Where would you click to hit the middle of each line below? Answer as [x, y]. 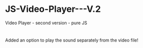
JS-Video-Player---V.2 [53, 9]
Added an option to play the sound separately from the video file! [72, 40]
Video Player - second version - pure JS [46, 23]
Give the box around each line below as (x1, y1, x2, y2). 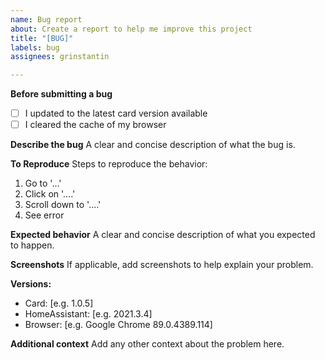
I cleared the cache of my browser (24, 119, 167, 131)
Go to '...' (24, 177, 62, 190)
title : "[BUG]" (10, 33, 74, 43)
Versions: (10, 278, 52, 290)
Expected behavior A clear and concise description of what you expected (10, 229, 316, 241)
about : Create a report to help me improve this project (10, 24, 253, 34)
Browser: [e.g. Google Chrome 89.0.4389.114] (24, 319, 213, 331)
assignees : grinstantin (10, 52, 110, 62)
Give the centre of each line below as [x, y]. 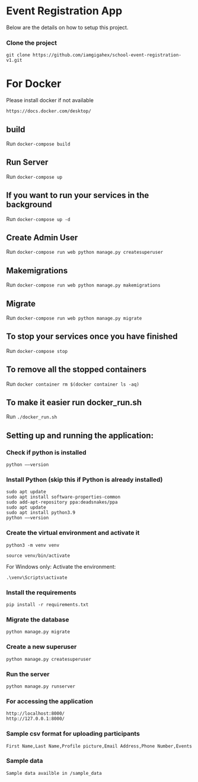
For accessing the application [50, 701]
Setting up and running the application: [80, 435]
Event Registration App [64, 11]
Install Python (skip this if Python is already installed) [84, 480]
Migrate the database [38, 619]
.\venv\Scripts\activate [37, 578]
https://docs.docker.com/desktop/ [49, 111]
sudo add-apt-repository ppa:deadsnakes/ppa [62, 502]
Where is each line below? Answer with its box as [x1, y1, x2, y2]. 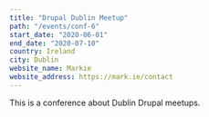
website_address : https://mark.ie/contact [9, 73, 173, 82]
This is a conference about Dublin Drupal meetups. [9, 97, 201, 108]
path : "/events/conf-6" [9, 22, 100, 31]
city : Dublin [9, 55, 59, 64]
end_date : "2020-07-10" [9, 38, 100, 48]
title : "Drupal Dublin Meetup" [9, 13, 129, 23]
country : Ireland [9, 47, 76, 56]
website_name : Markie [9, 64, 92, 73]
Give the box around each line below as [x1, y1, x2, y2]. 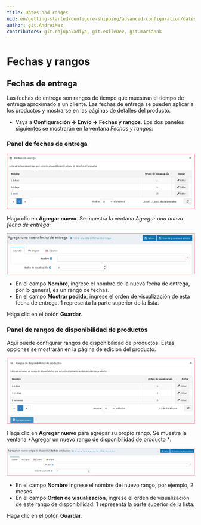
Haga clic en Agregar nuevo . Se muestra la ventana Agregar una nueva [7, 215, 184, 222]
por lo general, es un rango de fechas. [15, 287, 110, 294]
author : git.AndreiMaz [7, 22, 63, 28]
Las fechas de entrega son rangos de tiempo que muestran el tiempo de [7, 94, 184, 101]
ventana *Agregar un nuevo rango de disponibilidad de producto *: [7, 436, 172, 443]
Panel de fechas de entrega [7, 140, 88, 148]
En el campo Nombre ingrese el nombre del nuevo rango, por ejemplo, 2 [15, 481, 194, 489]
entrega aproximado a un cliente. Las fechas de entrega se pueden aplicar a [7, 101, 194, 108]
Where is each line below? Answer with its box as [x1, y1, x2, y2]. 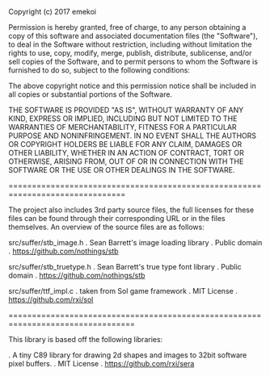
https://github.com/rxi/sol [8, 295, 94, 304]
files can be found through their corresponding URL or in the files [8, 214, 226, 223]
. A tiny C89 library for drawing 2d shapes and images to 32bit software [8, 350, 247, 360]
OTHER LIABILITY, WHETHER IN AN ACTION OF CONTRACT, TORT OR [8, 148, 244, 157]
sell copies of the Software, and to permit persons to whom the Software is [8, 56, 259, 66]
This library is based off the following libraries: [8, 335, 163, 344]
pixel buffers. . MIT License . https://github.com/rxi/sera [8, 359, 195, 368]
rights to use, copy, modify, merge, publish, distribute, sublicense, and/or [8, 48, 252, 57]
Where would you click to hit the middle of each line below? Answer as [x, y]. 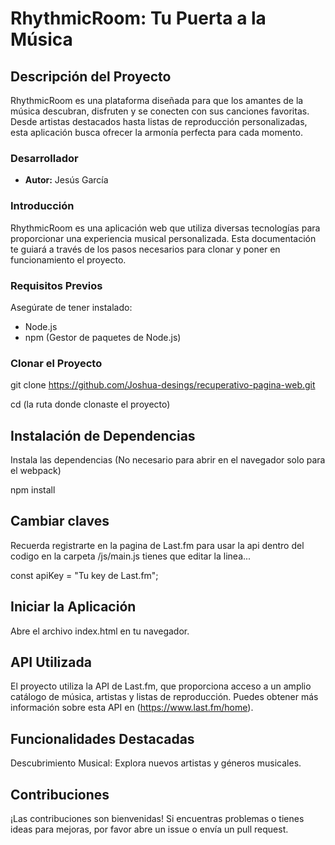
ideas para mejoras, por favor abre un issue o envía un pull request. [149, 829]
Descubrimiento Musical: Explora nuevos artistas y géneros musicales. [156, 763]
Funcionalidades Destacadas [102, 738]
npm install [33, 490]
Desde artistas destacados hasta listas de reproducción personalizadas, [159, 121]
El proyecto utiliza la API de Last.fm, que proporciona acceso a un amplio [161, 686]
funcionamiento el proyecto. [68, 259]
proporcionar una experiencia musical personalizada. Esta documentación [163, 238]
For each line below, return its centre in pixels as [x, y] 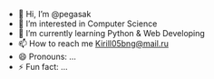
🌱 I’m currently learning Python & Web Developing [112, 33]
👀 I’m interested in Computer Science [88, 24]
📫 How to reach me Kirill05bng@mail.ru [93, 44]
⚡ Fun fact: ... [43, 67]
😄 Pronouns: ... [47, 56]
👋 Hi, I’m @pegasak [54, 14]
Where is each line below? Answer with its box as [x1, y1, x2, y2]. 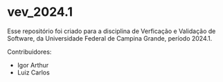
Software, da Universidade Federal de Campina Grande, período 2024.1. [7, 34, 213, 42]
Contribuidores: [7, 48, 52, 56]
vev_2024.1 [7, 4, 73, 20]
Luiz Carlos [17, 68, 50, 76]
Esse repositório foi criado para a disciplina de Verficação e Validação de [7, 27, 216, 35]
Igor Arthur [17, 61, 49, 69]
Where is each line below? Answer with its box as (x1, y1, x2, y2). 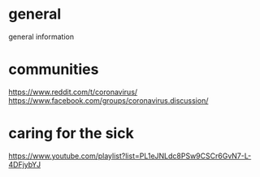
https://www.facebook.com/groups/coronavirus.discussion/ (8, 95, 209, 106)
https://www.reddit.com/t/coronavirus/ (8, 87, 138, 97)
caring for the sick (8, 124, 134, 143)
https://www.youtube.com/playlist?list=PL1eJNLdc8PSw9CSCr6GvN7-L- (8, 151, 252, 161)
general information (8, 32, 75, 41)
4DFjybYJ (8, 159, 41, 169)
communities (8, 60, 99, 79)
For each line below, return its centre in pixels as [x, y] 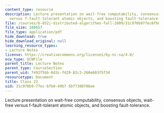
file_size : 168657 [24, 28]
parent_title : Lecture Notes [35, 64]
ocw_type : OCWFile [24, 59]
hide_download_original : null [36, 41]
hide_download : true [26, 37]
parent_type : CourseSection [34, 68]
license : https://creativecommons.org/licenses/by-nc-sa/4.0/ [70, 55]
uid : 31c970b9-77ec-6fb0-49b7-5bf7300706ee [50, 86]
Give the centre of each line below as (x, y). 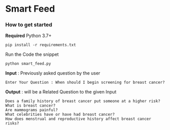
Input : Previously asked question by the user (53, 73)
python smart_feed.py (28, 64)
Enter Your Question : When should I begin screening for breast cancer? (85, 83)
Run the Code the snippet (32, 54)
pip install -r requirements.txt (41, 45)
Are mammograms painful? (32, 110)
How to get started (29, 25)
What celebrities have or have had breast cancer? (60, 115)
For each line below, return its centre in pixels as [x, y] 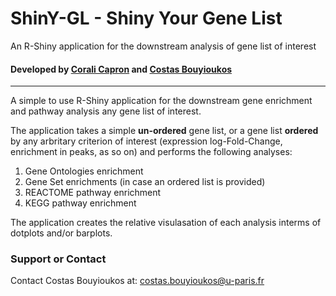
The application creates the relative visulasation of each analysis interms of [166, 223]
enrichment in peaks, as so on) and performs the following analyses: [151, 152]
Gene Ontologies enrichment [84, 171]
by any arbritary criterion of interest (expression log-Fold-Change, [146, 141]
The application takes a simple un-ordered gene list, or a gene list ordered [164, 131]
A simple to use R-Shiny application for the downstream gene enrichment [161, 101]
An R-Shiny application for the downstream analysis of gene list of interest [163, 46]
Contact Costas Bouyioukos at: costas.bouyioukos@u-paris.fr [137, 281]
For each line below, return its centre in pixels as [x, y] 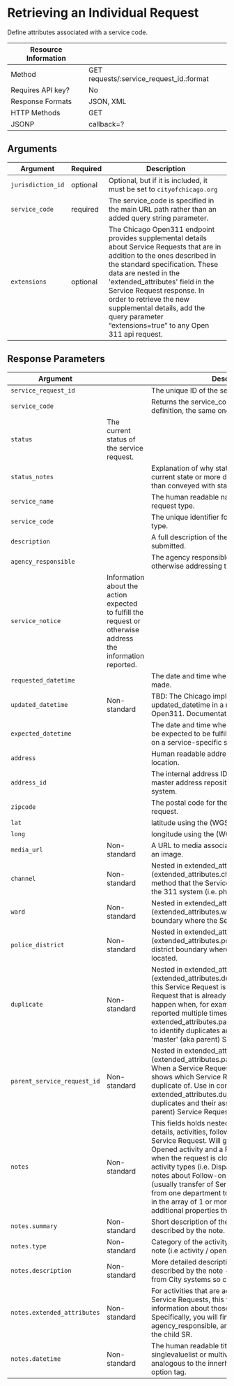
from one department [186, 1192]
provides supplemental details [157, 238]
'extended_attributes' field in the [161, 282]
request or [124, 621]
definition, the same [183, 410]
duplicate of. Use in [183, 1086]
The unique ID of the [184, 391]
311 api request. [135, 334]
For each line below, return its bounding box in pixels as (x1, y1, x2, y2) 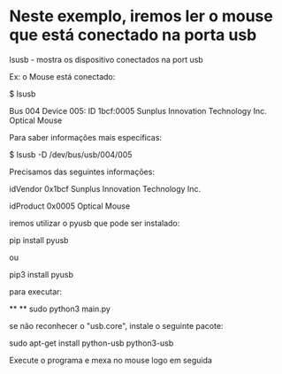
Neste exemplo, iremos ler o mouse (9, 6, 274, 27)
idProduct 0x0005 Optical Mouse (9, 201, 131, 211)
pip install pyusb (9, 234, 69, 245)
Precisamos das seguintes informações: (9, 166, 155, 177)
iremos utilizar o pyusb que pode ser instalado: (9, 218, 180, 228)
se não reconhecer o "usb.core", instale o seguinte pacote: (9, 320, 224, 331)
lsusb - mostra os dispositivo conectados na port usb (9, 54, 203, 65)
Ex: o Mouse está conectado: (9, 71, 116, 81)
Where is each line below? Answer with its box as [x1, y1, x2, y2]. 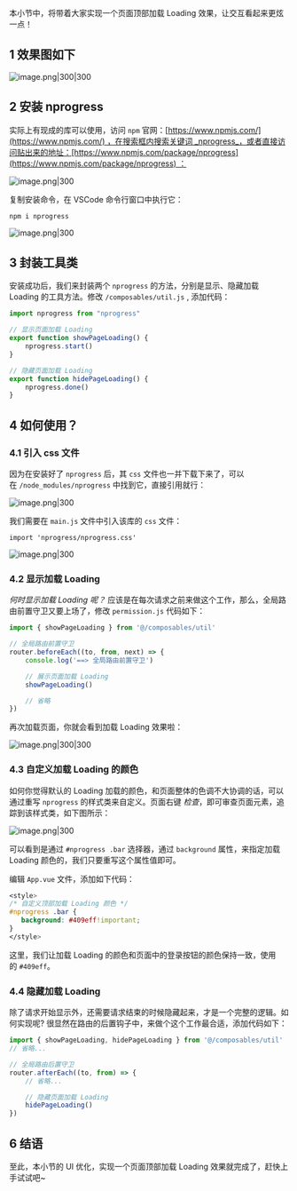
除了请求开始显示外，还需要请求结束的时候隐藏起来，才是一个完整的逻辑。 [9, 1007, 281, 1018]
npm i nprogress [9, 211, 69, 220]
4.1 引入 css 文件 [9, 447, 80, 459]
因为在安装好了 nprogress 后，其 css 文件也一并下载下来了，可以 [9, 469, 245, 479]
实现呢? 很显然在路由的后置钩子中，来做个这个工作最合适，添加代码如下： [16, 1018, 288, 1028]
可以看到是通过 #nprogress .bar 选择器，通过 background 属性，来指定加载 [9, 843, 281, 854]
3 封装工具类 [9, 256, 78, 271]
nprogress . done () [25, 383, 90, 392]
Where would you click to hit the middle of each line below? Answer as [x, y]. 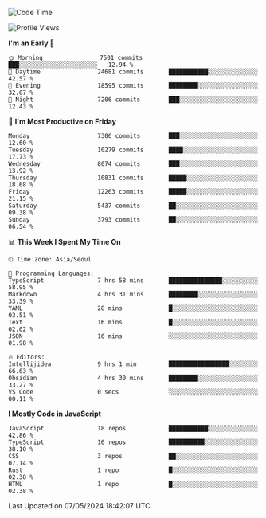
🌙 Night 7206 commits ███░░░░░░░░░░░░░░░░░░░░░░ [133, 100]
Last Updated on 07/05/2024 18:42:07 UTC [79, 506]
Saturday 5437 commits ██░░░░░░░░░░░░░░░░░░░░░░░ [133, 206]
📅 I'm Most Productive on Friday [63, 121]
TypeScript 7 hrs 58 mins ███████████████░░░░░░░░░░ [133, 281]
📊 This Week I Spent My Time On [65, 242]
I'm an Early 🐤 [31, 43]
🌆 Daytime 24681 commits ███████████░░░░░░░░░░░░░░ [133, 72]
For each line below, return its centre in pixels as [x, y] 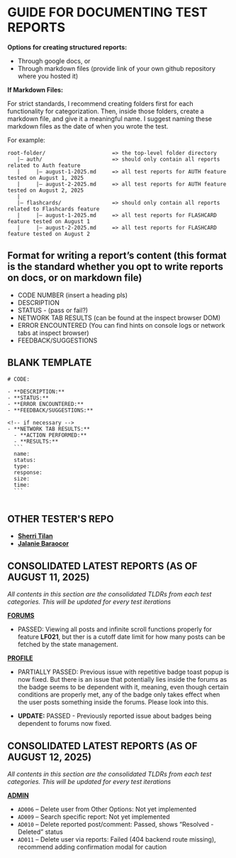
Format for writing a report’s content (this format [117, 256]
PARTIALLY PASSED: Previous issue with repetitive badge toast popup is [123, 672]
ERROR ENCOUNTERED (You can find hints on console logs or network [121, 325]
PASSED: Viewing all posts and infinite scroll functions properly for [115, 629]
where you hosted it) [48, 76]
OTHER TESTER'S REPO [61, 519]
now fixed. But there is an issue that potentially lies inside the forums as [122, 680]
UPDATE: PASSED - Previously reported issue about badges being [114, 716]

What is being asked: Find the line with "website_address : https://mark.ie/contact" in the material above. Reproduce it and each line after it up to and including the line with "website_name : Markie [9, 64, 92, 73]".

Answer to the exercise:
website_address : https://mark.ie/contact [9, 73, 173, 82]
This is a conference about Dublin Drupal meetups. [9, 97, 201, 108]
path : "/events/conf-6" [9, 22, 100, 31]
city : Dublin [9, 55, 59, 64]
end_date : "2020-07-10" [9, 38, 100, 48]
title : "Drupal Dublin Meetup" [9, 13, 129, 23]
country : Ireland [9, 47, 76, 56]
website_name : Markie [9, 64, 92, 73]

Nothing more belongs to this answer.